Last time, I gave a rough outline of a hybrid approach for obtaining the dimensions of a conceptual space that uses both multidimensional scaling (MDS) and artificial neural networks (ANNs) [1]. Today, I will show our first results (which we will present next week at the AIC workshop in Palermo).
But first, as a quick recap, take a look at Figure 1 which illustrates the overall workflow of our hybrid approach: We obtain psychological similarity ratings for a subset of our overall data set, run MDS to get a conceptual space, and train an ANN to learn the mapping from image to MDS point. An additional secondary task like classification is introduced in order to fight overfitting.
In order to check whether this proposed approach works, we used already existing data sets and tools:
We decided to use the NOUN data set [2], which consists of 64 images of novel and unusual objects, along with pair-wise similarity ratings obtained in a psychological study. Figure 2 shows some example images and their positions in a two-dimensional conceptual space derived by MDS. We also investigated a four- and an eight-dimensional conceptual space.
Training a deep neural network from scratch takes a lot of time and can be relatively complicated. In order to avoid this additional work, we used the Inception-v3 network [3] which had been pre-trained on the ImageNet data set. We removed the output layer of the network and replaced it by a simple linear regression. We kept all other weights of the network fixed and only trained the linear regression to map onto the points in the conceptual space.
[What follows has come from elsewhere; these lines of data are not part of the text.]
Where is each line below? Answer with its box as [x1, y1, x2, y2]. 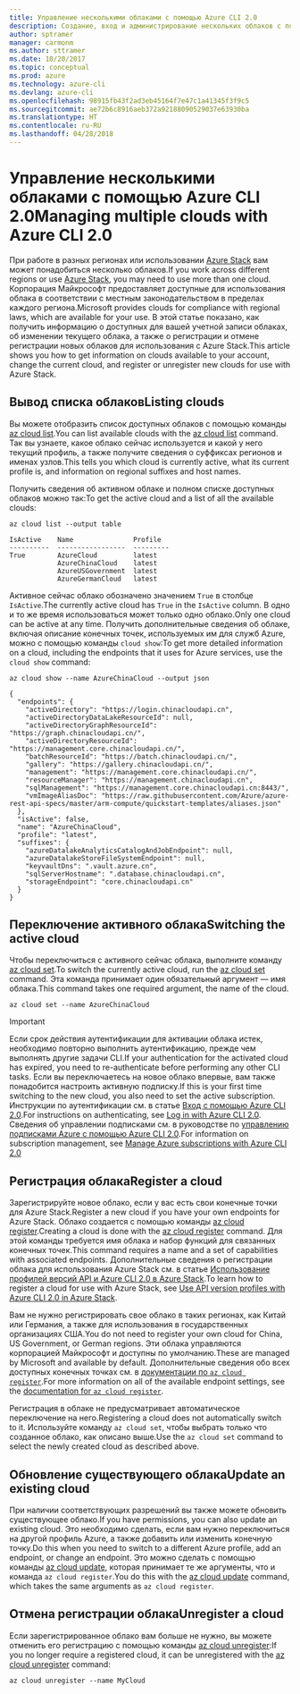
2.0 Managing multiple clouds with [9, 207, 269, 226]
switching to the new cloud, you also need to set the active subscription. [9, 1090, 276, 1101]
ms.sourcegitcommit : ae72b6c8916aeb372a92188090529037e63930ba [9, 105, 250, 114]
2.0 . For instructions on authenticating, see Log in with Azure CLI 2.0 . [9, 1110, 262, 1121]
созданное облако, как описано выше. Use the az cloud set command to [9, 1432, 284, 1443]
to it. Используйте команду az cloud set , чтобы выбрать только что [9, 1422, 268, 1433]
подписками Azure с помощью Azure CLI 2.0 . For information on [9, 1129, 249, 1139]
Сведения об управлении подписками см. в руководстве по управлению [9, 1119, 289, 1130]
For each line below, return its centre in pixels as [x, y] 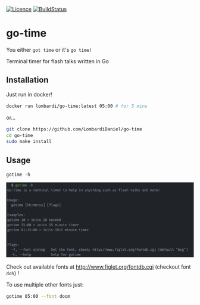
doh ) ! [13, 273]
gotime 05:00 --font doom [38, 297]
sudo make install [29, 142]
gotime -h [18, 175]
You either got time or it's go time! [49, 49]
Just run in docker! [29, 94]
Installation [27, 80]
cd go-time [20, 135]

Figure 3 shows the results of our study for a four-dimensional conceptual space. The best baseline we found always predicts the origin (i.e., the point with the coordinates (0, 0, … , 0)) and has a quite high RMSE (i.e., it performs considerably bad). For our regression, we analyzed two variants: One of them learned the correct mapping to the MDS space (“Real”) and another one learned a modified mapping, where the assignment of images to points had been shuffled (“Shuffled”). The results show that learning a mapping to the real conceptual space seems to be easier than learning a mapping to an arbitrary space. This indicates that the similarity structure of the conceptual space is useful in learning processes. Unfortunately, we also have to note the relatively large difference between the training and the test set which is an indication that the linear regression overfits the data (i.e., it almost perfectly memorizes the mappings seen during the training phase, but it fails to make good guesses for unseen data points).
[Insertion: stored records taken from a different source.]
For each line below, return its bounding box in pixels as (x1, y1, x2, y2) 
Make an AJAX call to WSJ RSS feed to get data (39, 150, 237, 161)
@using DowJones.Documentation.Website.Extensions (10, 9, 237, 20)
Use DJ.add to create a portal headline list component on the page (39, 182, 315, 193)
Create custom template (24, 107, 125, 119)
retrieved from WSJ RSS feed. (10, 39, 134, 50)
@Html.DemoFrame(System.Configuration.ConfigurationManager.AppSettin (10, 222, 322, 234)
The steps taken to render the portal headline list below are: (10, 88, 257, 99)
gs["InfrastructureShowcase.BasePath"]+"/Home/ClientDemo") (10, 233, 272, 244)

Reducing the amount of overfitting will be one of the focus topics in continuing this line of research. Nevertheless, we think that our first results are promising and that this hybrid approach is worth to be investigated further.
References
[1] Lucas Bechberger and Elektra Kypridemou: “Mapping Images to Psychological Similarity Spaces Using Neural Networks” AIC 2018. Link
[2] Horst, J. S. & Hout, M. C.: “The Novel Object and Unusual Name (NOUN) Database: A Collection of Novel Images for Use in Experimental Research” Behavior Research Methods, 2016, 48, 1393-1409.
[3] Szegedy, C.; Vanhoucke, V.; Ioffe, S.; Shlens, J. & Wojna, Z.: “Rethinking the Inception Architecture for Computer Vision” Proceedings of the IEEE Conference on Computer Vision and Pattern Recognition, 2016, 2818-2826.